Central Winger: Pythagorean Expectation tested in MLS

Union celebrate, Revs don't - Central Winger

Photo Credit: 
Getty Images

As soccer analytics continues its slow growth from infancy to childhood, it's natural for the movement to look at strides made in other sports and try to emulate them. Bill James’ Pythagorean Expectation is no exception.

A quick synopses of the baseball Pythagorean: It is a formula that fairly accurately estimates the number of games a baseball team should have won based on the number of runs they scored and the number of runs they conceded. The formula's name, of course, came from its similarity to the Pythagorean Theorem that most of us surely grappled with sometime during high school.

Soccer's equivalent, however, has proven to be significantly more difficult to derive than a2 + b2  = c2 (no offense to Pythagoras). Since soccer games can end in draws, this approximation simply does not work – and there is no easy way around it. Luckily, Dr. Howard Hamilton (@soccermetrics) of Soccermetrics Research (a thought-leader in the current state of soccer analytics) has put in the hard work to unravel this problem. 

Building off the extensive theoretical work on the Pythagorean Win-Loss formula in Baseball by Steven Miller, Howard derived an elegant methodology for estimating not just the amount of wins and losses a soccer team would accrue over the course of the season, but also the number of draws (and by extension: points). With the recent conclusion of the 2012 MLS season, Howard has published his end-of-year results. This is the table replicated here:

  League Table Pythagorean
Team GP W D L GF GA GD Pts W D L Pts Δ
San Jose Earthquakes 34 19 9 6 72 43 +29 66 19 7 8 64 +2
Sporting Kansas City 34 18 9 7 42 27 +15 63 16 10 8 58 +5
D.C. United 34 17 7 10 53 43 +10 58 15 9 10 54 +4
Red Bull New York 34 16 9 9 57 46 +11 57 15 8 11 53 +4
Real Salt Lake 34 17 6 11 46 35 +11 57 15 9 10 54 +3
Chicago Fire 34 17 6 11 46 41 +5 57 14 9 11 51 +6
Seattle Sounders FC 34 15 11 8 51 33 +18 56 17 9 8 60 -4
LA Galaxy 34 16 6 12 59 47 +12 54 15 8 11 53 +1
Houston Dynamo 34 14 11 9 48 41 +7 53 14 9 11 51 +2
Columbus Crew 34 15 7 12 44 44 +0 52 12 9 13 45 +7
Vancouver Whitecaps 34 11 10 13 35 41 -6 43 11 10 13 43 +0
Impact de Montréal 34 12 6 16 45 51 -6 42 11 9 14 42 +0
FC Dallas 34 9 12 13 42 47 -5 39 11 9 14 42 -3
Colorado Rapids 34 11 4 19 44 50 -6 37 11 9 14 42 -5
Philadelphia Union 34 10 6 18 37 45 -8 36 10 9 15 39 -3
New England Revolution 34 9 8 17 39 44 -5 35 11 9 14 42 -7
Portland Timbers 34 8 10 16 34 56 -22 34 8 9 17 33 +1
Chivas USA 34 7 9 18 24 58 -34 30 5 8 21 23 +7
Toronto FC 34 5 8 21 36 62 -26 23 8 8 18 32 -9

On the left side of the table are the final results for the 2012 MLS Supporters’ Shield race. And, appended, is the team's pythagorean expectation including the “delta” (or residual) which denotes just how far off the estimation is from reality.

In other words, this is Howard fact-checking his own system. And they compare remarkably well to the actual results of the regular season – placing only a handful of teams out of order. Howard mentioned to me that the average residual for the soccer pythagorean is between three and four, and that residuals beyond that should garner the most attention.

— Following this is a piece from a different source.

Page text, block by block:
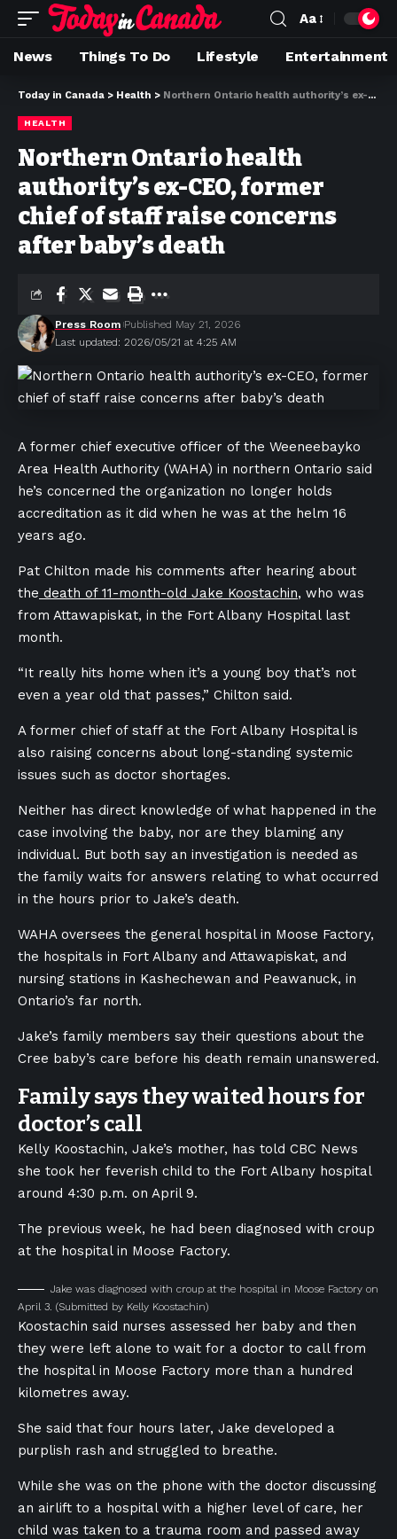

So, that's where we will investigate.

According to the soccer pythagorean, the most over-performing teams in the 2012 MLS regular season were the Columbus Crew (+7) and Chivas USA (+7). On the other end, the New England Revolution (-7) and Toronto FC (-9) appear to be the most under-performing squads. 

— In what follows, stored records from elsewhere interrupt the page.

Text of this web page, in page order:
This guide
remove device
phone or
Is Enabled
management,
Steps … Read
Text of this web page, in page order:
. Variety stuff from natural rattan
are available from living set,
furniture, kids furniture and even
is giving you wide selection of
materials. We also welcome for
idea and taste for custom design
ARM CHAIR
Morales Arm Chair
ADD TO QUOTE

Now, remember what this table is estimating (points) and what it is based on (goals for and against). Essentially, it is suggesting that the New England Revolution – after scoring 39 goals and conceding 44 goals – would have usually been expected to earn 42 points this season instead of 35.

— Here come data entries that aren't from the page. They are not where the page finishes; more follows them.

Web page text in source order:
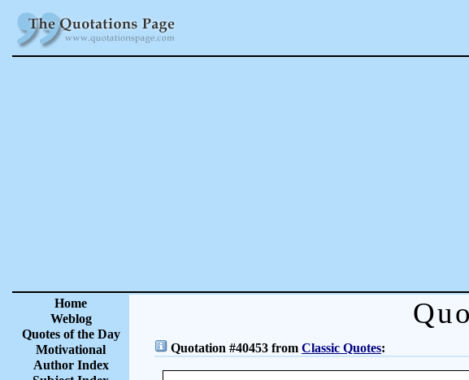
Home
Weblog
Quotes of the Day
Motivational
Author Index
Quotation #40453 from Classic Quotes:
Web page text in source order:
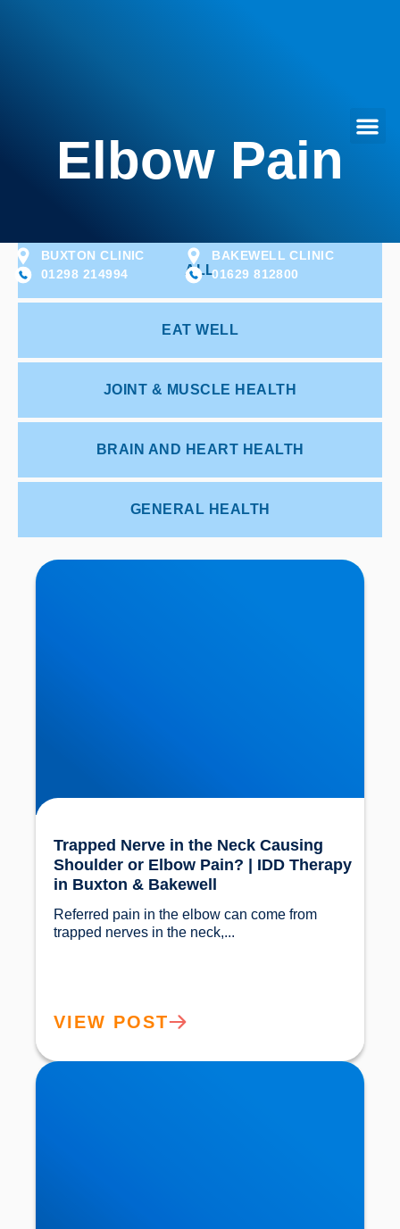
BUXTON CLINIC
01298 214994
BAKEWELL CLINIC
01629 812800
Elbow Pain
ALL
EAT WELL
JOINT & MUSCLE HEALTH
BRAIN AND HEART HEALTH
GENERAL HEALTH
Trapped Nerve in the Neck Causing Shoulder or
Elbow Pain? | IDD Therapy in Buxton & Bakewell
Trapped Nerve in the Neck Causing
Shoulder or Elbow Pain? | IDD Therapy
in Buxton & Bakewell
Referred pain in the elbow can come from
VIEW POST
Bursitis in the Elbow
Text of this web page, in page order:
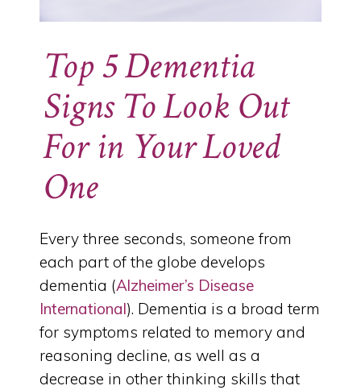
Top 5 Dementia
Signs To Look Out
For in Your Loved
One
Every three seconds, someone from
each part of the globe develops
dementia (Alzheimer’s Disease
International). Dementia is a broad term
for symptoms related to memory and
reasoning decline, as well as a
decrease in other thinking skills that
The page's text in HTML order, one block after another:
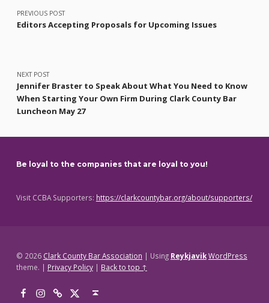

Having ventured to Gillette Stadium a few times this year, I think I can provide decent commentary for this result. Of the 17 games that the Revolution lost this season, only two were by a more than a single goal. Understandably, this method (and a normal human being) would expect that of the 15 single-goal losses suffered by the Revolution this season, at least a few would have sneaked into a draw. I expect that some of the other outlying teams are suffering (or benefiting) from a similar circumstance.

The question here ultimately boils down to “what causes these outlying residuals?” Some people would quickly pin this to “luck” – and they might be correct.